2. FIRST AND SECOND AUXILIARY REQUESTS

Since the appellant's main request is found to be allowable, it is not necessary to consider its first and second auxiliary requests any further.

Order

For these reasons it is decided that:

1. The decision under appeal is set aside.

2. The case is remitted to the department of first instance for further prosecution.

3. The request for reimbursement of the appeal fee is refused.

This decision T 1750/14 (pdf) has European Case Law Identifier:  ECLI:EP:BA:2017:T175014.20170131. The file wrapper can be found here. Photo "Improved LEGO Calendar Front" by Bill Ward obtained via Flickr under CC BY 2.0 license (no changes made).

1 comment :

  1. In all logic, there is a link between the date set for oral proceedings and the final date under R 116(1) to file submissions. The date for final submissions depends directly and unambiguously from the date set for the oral proceedings.

    The only reasonable way to change the date for filing submissions would thus be to move it forward, for instance two instead of one month. If the date for filing submissions is moved closer, whilst legally possible, would not be really fair to the parties. Whilst in principle the time limit to summon to oral proceedings has to be at least two months [R 115(1)], any time limit under R 116(1) should be a minimum of one month.

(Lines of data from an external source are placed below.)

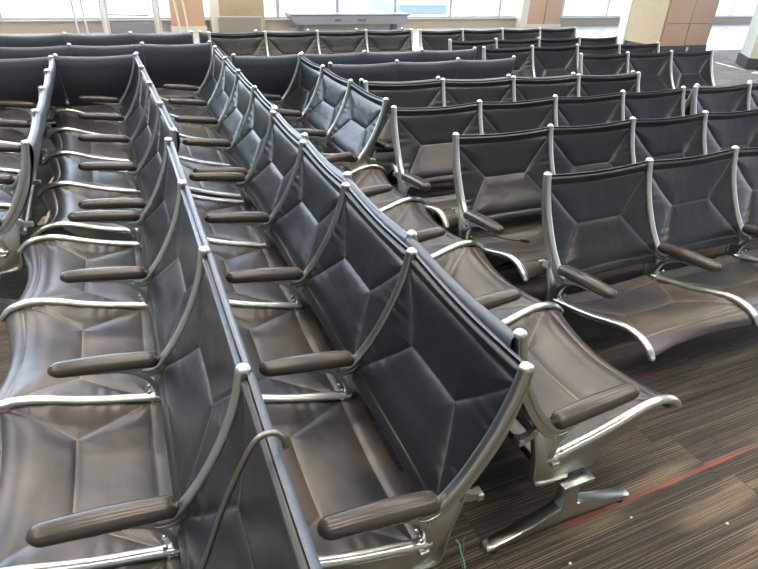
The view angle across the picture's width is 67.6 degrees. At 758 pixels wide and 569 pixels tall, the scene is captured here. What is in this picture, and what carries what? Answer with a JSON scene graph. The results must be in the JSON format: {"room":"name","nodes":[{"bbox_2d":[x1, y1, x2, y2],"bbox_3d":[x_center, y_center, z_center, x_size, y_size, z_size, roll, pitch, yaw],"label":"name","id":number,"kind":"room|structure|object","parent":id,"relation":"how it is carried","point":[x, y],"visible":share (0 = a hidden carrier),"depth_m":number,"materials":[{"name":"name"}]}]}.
{"room":"airport waiting area","nodes":[
{"label":"airport waiting area","id":0,"kind":"room"},
{"bbox_2d":[168,0,206,32],"bbox_3d":[-4.099,-9.548,10.431,0.760,9.000,0.230,-11,33,-21],"label":"wall column","id":1,"kind":"structure","parent":0,"point":[194,9],"depth_m":12.47,"materials":[{"name":"ceramic"}]},
{"bbox_2d":[207,0,265,32],"bbox_3d":[-3.098,-9.735,10.819,1.210,9.000,0.320,-11,33,-21],"label":"wall column","id":2,"kind":"structure","parent":0,"point":[215,7],"depth_m":12.73,"materials":[{"name":"beige stone"}]},
{"bbox_2d":[0,17,751,33],"bbox_3d":[0.636,-10.595,12.546,46.000,9.000,0.200,-11,33,-21],"label":"wall","id":3,"kind":"structure","parent":0,"point":[93,26],"depth_m":14.34,"materials":[{"name":"beige paint"}]},
{"bbox_2d":[0,0,277,19],"bbox_3d":[-4.895,-9.424,10.417,5.720,8.256,0.100,-11,33,-21],"label":"window","id":4,"kind":"structure","parent":3,"relation":"in","point":[276,3],"depth_m":11.96,"materials":[{"name":"silver metal"}]},
{"bbox_2d":[277,0,336,18],"bbox_3d":[-1.592,-10.058,11.729,1.500,8.256,0.100,-11,33,-21],"label":"window","id":5,"kind":"structure","parent":3,"relation":"in","point":[335,1],"depth_m":13.56,"materials":[{"name":"silver metal"}]},
{"bbox_2d":[337,0,394,11],"bbox_3d":[-0.188,-10.327,12.286,1.570,8.256,0.100,-11,33,-21],"label":"window","id":6,"kind":"structure","parent":3,"relation":"in","point":[393,1],"depth_m":14.44,"materials":[{"name":"silver metal"}]},
{"bbox_2d":[0,24,749,50],"bbox_3d":[1.440,-5.532,12.969,46.000,0.100,4.800,-11,33,-21],"label":"trim","id":7,"kind":"structure","parent":3,"relation":"attached to","point":[723,36],"depth_m":15.10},
{"bbox_2d":[70,0,88,34],"bbox_3d":[-6.085,-5.845,11.277,0.242,1.621,0.044,-11,33,-21],"label":"frame","id":8,"kind":"object","parent":7,"relation":"on","point":[80,1],"visible":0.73,"depth_m":11.51,"materials":[{"name":"silver metal"}]},
{"bbox_2d":[98,0,162,34],"bbox_3d":[-5.150,-6.420,11.354,1.164,2.600,0.060,-11,33,-21],"label":"sign stand","id":9,"kind":"object","parent":7,"relation":"on","point":[110,6],"visible":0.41,"depth_m":11.83,"materials":[{"name":"silver metal"}]},
{"bbox_2d":[173,0,188,32],"bbox_3d":[-4.274,-6.192,11.997,0.302,1.622,0.044,-11,33,-21],"label":"frame","id":10,"kind":"object","parent":7,"relation":"on","point":[174,3],"visible":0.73,"depth_m":12.22,"materials":[{"name":"grey metal"}]},
{"bbox_2d":[214,16,262,32],"bbox_3d":[-3.144,-5.816,12.678,1.064,0.361,0.024,-11,33,-21],"label":"mesh screen","id":11,"kind":"object","parent":7,"relation":"on","point":[226,25],"visible":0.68,"depth_m":12.67,"materials":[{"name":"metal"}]},
{"bbox_2d":[284,12,409,30],"bbox_3d":[-0.753,-6.320,13.651,3.040,0.415,0.580,-11,33,-21],"label":"countertop","id":12,"kind":"structure","parent":7,"relation":"on","point":[300,19],"depth_m":13.38,"materials":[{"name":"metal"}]},
{"bbox_2d":[0,16,752,21],"bbox_3d":[0.493,-6.906,14.689,46.000,0.024,0.300,-11,33,-21],"label":"trim","id":13,"kind":"structure","parent":3,"relation":"attached to","point":[715,16],"depth_m":12.54,"materials":[{"name":"beige paint"}]},
{"bbox_2d":[395,0,450,17],"bbox_3d":[1.281,-10.609,12.869,1.640,8.256,0.100,-11,33,-21],"label":"window","id":14,"kind":"structure","parent":3,"relation":"in","point":[449,1],"depth_m":15.02,"materials":[{"name":"silver metal"}]},
{"bbox_2d":[450,0,500,17],"bbox_3d":[2.749,-10.891,13.452,1.570,8.256,0.100,-11,33,-21],"label":"window","id":15,"kind":"structure","parent":3,"relation":"in","point":[499,1],"depth_m":15.57,"materials":[{"name":"silver metal"}]},
{"bbox_2d":[499,0,564,17],"bbox_3d":[4.474,-11.222,14.137,2.200,8.256,0.100,-11,33,-21],"label":"window","id":16,"kind":"structure","parent":3,"relation":"in","point":[501,0],"depth_m":15.85,"materials":[{"name":"silver metal"}]},
{"bbox_2d":[562,0,609,16],"bbox_3d":[6.254,-11.564,14.844,1.690,8.256,0.100,-11,33,-21],"label":"window","id":17,"kind":"structure","parent":3,"relation":"in","point":[607,1],"depth_m":16.98,"materials":[{"name":"silver metal"}]},
{"bbox_2d":[606,0,620,16],"bbox_3d":[7.764,-11.853,15.443,1.610,8.256,0.100,-11,33,-21],"label":"window","id":18,"kind":"structure","parent":3,"relation":"in","point":[607,15],"depth_m":17.24,"materials":[{"name":"silver metal"}]},
{"bbox_2d":[715,0,735,15],"bbox_3d":[11.474,-12.566,16.916,1.300,8.256,0.100,-11,33,-21],"label":"window","id":19,"kind":"structure","parent":3,"relation":"in","point":[733,1],"depth_m":19.08,"materials":[{"name":"silver metal"}]},
{"bbox_2d":[731,0,752,15],"bbox_3d":[12.984,-12.855,17.515,2.000,8.256,0.100,-11,33,-21],"label":"window","id":20,"kind":"structure","parent":3,"relation":"in","point":[736,0],"depth_m":19.27,"materials":[{"name":"silver metal"}]},
{"bbox_2d":[0,49,757,568],"bbox_3d":[5.942,-0.207,4.204,46.000,0.100,17.600,-11,33,-21],"label":"floor","id":21,"kind":"structure","parent":0,"point":[688,471],"depth_m":2.20,"materials":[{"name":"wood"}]},
{"bbox_2d":[0,55,55,314],"bbox_3d":[-2.450,-0.786,3.620,0.773,0.897,2.515,-11,33,-21],"label":"bench","id":22,"kind":"object","parent":21,"relation":"on","point":[20,140],"visible":0.99,"depth_m":3.14,"materials":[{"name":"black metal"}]},
{"bbox_2d":[20,144,41,234],"bbox_3d":[-2.233,-0.824,3.694,0.028,0.034,2.400,-11,33,-22],"label":"tube","id":23,"kind":"object","parent":22,"relation":"attached to","point":[29,200],"visible":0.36,"depth_m":2.99,"materials":[{"name":"silver metal"}]},
{"bbox_2d":[0,52,138,127],"bbox_3d":[-3.321,-1.535,4.837,2.515,0.897,0.773,-11,33,-21],"label":"bench","id":24,"kind":"object","parent":21,"relation":"on","point":[20,79],"visible":0.52,"depth_m":4.71,"materials":[{"name":"black leather"}]},
{"bbox_2d":[0,30,193,46],"bbox_3d":[-3.293,-2.300,6.142,2.515,0.897,0.773,-11,33,-21],"label":"bench","id":25,"kind":"object","parent":21,"relation":"on","point":[129,38],"visible":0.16,"depth_m":5.76,"materials":[{"name":"black leather"}]},
{"bbox_2d":[30,52,179,240],"bbox_3d":[-1.875,-0.909,3.870,0.773,0.897,2.515,-11,33,-22],"label":"bench","id":26,"kind":"object","parent":21,"relation":"on","point":[99,161],"visible":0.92,"depth_m":3.57,"materials":[{"name":"black leather"}]},
{"bbox_2d":[0,41,211,98],"bbox_3d":[-2.920,-1.936,5.549,2.515,0.897,0.773,-10,33,-21],"label":"bench","id":27,"kind":"object","parent":21,"relation":"on","point":[188,64],"visible":0.3,"depth_m":5.40,"materials":[{"name":"black leather"}]},
{"bbox_2d":[0,137,322,568],"bbox_3d":[-0.881,0.330,1.826,0.773,0.897,2.515,-10,33,-20],"label":"bench","id":28,"kind":"object","parent":21,"relation":"on","point":[132,376],"visible":1,"depth_m":1.65,"materials":[{"name":"black leather"}]},
{"bbox_2d":[199,429,287,568],"bbox_3d":[-0.296,0.498,1.121,0.266,0.462,0.026,-17,36,-30],"label":"cane","id":29,"kind":"object","parent":28,"relation":"hanging from","point":[272,432],"visible":1,"depth_m":1.07,"materials":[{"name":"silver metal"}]},
{"bbox_2d":[159,45,279,210],"bbox_3d":[-1.408,-1.176,4.358,0.773,0.897,2.515,-10,33,-20],"label":"bench","id":30,"kind":"object","parent":21,"relation":"on","point":[239,113],"visible":0.75,"depth_m":4.12,"materials":[{"name":"black leather"}]},
{"bbox_2d":[198,28,402,42],"bbox_3d":[-0.988,-2.748,7.067,2.515,0.897,0.773,-11,33,-22],"label":"bench","id":31,"kind":"object","parent":21,"relation":"on","point":[203,37],"visible":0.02,"depth_m":6.33,"materials":[{"name":"black leather"}]},
{"bbox_2d":[207,28,413,62],"bbox_3d":[-0.580,-2.373,6.456,2.515,0.897,0.773,-11,33,-22],"label":"bench","id":32,"kind":"object","parent":21,"relation":"on","point":[264,43],"visible":0.29,"depth_m":6.52,"materials":[{"name":"black leather"}]},
{"bbox_2d":[262,53,388,172],"bbox_3d":[-0.671,-1.173,4.403,0.773,0.897,1.905,-11,33,-22],"label":"bench","id":33,"kind":"object","parent":21,"relation":"on","point":[333,110],"visible":0.59,"depth_m":4.19,"materials":[{"name":"black leather"}]},
{"bbox_2d":[231,47,476,105],"bbox_3d":[-0.299,-1.986,5.817,2.515,0.897,0.773,-11,33,-22],"label":"bench","id":34,"kind":"object","parent":21,"relation":"on","point":[270,74],"visible":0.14,"depth_m":5.19,"materials":[{"name":"black leather"}]},
{"bbox_2d":[189,110,534,568],"bbox_3d":[-0.479,0.041,2.348,0.773,0.897,2.515,-10,33,-20],"label":"bench","id":35,"kind":"object","parent":21,"relation":"on","point":[445,392],"visible":0.87,"depth_m":1.79,"materials":[{"name":"black leather"}]},
{"bbox_2d":[315,56,515,149],"bbox_3d":[0.276,-1.782,5.509,1.905,0.897,0.773,-11,33,-21],"label":"bench","id":36,"kind":"object","parent":21,"relation":"on","point":[396,71],"visible":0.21,"depth_m":5.03,"materials":[{"name":"black leather"}]},
{"bbox_2d":[455,539,465,568],"bbox_3d":[0.268,0.873,1.840,0.013,0.024,0.093,-5,31,-13],"label":"scrap","id":37,"kind":"object","parent":21,"relation":"on","point":[455,539],"visible":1,"depth_m":1.85,"materials":[{"name":"green"}]},
{"bbox_2d":[460,536,464,568],"bbox_3d":[0.273,0.870,1.842,0.013,0.028,0.101,7,31,8],"label":"scrap","id":38,"kind":"object","parent":21,"relation":"on","point":[464,536],"visible":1,"depth_m":1.85,"materials":[{"name":"green"}]},
{"bbox_2d":[271,105,681,553],"bbox_3d":[0.182,-0.146,2.712,0.773,0.897,2.515,-11,33,-21],"label":"bench","id":39,"kind":"object","parent":21,"relation":"on","point":[576,404],"visible":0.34,"depth_m":1.96,"materials":[{"name":"black leather"}]},
{"bbox_2d":[340,70,634,170],"bbox_3d":[0.892,-1.453,4.991,2.515,0.897,0.773,-8,32,-18],"label":"bench","id":40,"kind":"object","parent":21,"relation":"on","point":[361,80],"visible":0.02,"depth_m":4.44,"materials":[{"name":"black leather"}]},
{"bbox_2d":[419,27,576,50],"bbox_3d":[1.749,-2.805,7.355,2.515,0.897,0.773,-11,33,-22],"label":"bench","id":41,"kind":"object","parent":21,"relation":"on","point":[428,40],"visible":0.18,"depth_m":7.33,"materials":[{"name":"black leather"}]},
{"bbox_2d":[363,71,640,184],"bbox_3d":[1.159,-1.071,4.358,2.515,0.897,0.773,-9,32,-18],"label":"bench","id":42,"kind":"object","parent":21,"relation":"on","point":[439,93],"visible":0.23,"depth_m":4.37,"materials":[{"name":"black leather"}]},
{"bbox_2d":[448,35,617,59],"bbox_3d":[2.026,-2.369,6.632,2.515,0.897,0.773,-11,33,-22],"label":"bench","id":43,"kind":"object","parent":21,"relation":"on","point":[538,42],"visible":0.09,"depth_m":6.65,"materials":[{"name":"black leather"}]},
{"bbox_2d":[391,86,685,228],"bbox_3d":[1.335,-0.739,3.804,2.515,0.897,0.773,-11,33,-21],"label":"bench","id":44,"kind":"object","parent":21,"relation":"on","point":[421,137],"visible":0.3,"depth_m":3.66,"materials":[{"name":"black leather"}]},
{"bbox_2d":[482,41,688,98],"bbox_3d":[2.327,-2.109,6.208,2.515,0.897,0.773,-11,33,-21],"label":"bench","id":45,"kind":"object","parent":21,"relation":"on","point":[532,61],"visible":0.23,"depth_m":6.19,"materials":[{"name":"black leather"}]},
{"bbox_2d":[452,109,757,281],"bbox_3d":[1.647,-0.445,3.325,2.515,0.897,0.773,-11,33,-21],"label":"bench","id":46,"kind":"object","parent":21,"relation":"on","point":[497,177],"visible":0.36,"depth_m":3.17,"materials":[{"name":"black leather"}]},
{"bbox_2d":[470,227,529,242],"bbox_3d":[0.631,-0.253,2.924,0.342,0.108,0.033,-5,31,-12],"label":"loose cable","id":47,"kind":"object","parent":46,"relation":"on","point":[520,240],"visible":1,"depth_m":2.93,"materials":[{"name":"black plastic"}]},
{"bbox_2d":[538,145,757,361],"bbox_3d":[1.972,-0.158,2.858,2.515,0.897,0.773,-12,33,-22],"label":"bench","id":48,"kind":"object","parent":21,"relation":"on","point":[650,211],"visible":1,"depth_m":2.64,"materials":[{"name":"black leather"}]},
{"bbox_2d":[578,49,723,95],"bbox_3d":[2.988,-1.909,5.915,1.905,0.897,0.773,-10,33,-21],"label":"bench","id":49,"kind":"object","parent":21,"relation":"on","point":[670,70],"visible":0.33,"depth_m":6.07,"materials":[{"name":"black leather"}]},
{"bbox_2d":[685,80,757,115],"bbox_3d":[3.440,-1.567,5.362,2.515,0.897,0.773,-11,33,-21],"label":"bench","id":50,"kind":"object","parent":21,"relation":"on","point":[688,101],"visible":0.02,"depth_m":4.52,"materials":[{"name":"black leather"}]},
{"bbox_2d":[690,82,757,114],"bbox_3d":[3.675,-1.181,4.722,2.515,0.897,0.773,-11,33,-21],"label":"bench","id":51,"kind":"object","parent":21,"relation":"on","point":[744,97],"visible":0.24,"depth_m":4.50,"materials":[{"name":"black leather"}]},
{"bbox_2d":[514,0,563,27],"bbox_3d":[4.693,-11.237,13.924,1.410,9.000,0.275,-11,33,-21],"label":"wall column","id":52,"kind":"structure","parent":0,"point":[529,13],"depth_m":15.90,"materials":[{"name":"ceramic"}]},
{"bbox_2d":[617,0,719,52],"bbox_3d":[6.624,-9.327,10.802,1.495,9.000,1.270,-11,33,-21],"label":"pillar","id":53,"kind":"structure","parent":0,"point":[678,25],"depth_m":12.36,"materials":[{"name":"ceramic"}]},
{"bbox_2d":[735,2,757,69],"bbox_3d":[8.086,-8.075,8.770,1.600,9.000,0.860,11,32,15],"label":"pillar","id":54,"kind":"structure","parent":0,"point":[747,58],"depth_m":10.90,"materials":[{"name":"grey"}]},
{"label":"outside","id":55,"kind":"structure","parent":0,"visible":0},
{"bbox_2d":[0,0,757,16],"bbox_3d":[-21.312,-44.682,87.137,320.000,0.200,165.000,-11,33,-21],"label":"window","id":56,"kind":"structure","parent":55,"point":[9,8],"depth_m":72.38,"materials":[{"name":"white concrete"}]},
{"bbox_2d":[372,0,447,13],"bbox_3d":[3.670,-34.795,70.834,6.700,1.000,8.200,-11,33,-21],"label":"building","id":57,"kind":"structure","parent":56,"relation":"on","point":[405,6],"depth_m":68.39,"materials":[{"name":"white"}]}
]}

    Whatever position one adopts, R 116(1) is not a deadline which implies any loss of rights. A submission can be filed after the deadline under R 116(1), but then the question of its admissibility has to be raised.

    Here the division, be it an examining or an opposition division, has a degree of discretion. That this discretion should be exercised properly goes without saying. In examination, R 137(3-5) applies for any request, whether filed before or after the time limit. In opposition, any evidence filed by the opponent being after the opposition period, is prima facie late (exceptions possible), and any request filed after the final date is then late and both have to undergo an admissibility check.

    On the other hand, if an extension of a time limit under R 132 has not been requested before its expiry, it results in examination in a loss of rights, which can be overcome by further processing. In opposition, a quick decision of the division can follow.

    That the examining division committed a substantial violation is clear and the consequence as well.

    What is interesting as well, is that the BA made clear that the professional representative - must or should have known- that he could have filed requests after the final date. By not doing this, the appeal fee was not reimbursed. It would be interesting to know how the applicant will react to this statement in the decision, but we will never know.

    T 37/97 is not the only decision in which the change of applicant was not considered a reason justifying postponement of the oral proceedings.
    In T 301/08, see Point 1 of the reasons, the BA held that “a change of representative, [is] a matter wholly within the purview of the appellant, [and] does not constitute an adequate reason either for issuing a further communication or for postponing the oral proceedings”. The BA also stated that “serious substantive reasons are necessary for a change of date to be agreed”. One can thus conclude that a change of representative is not a serious reason.

    In the present case the examining division was thus perfectly entitled to refuse postponement of the oral proceedings and to change the date for final submissions. It should simply have done it correctly.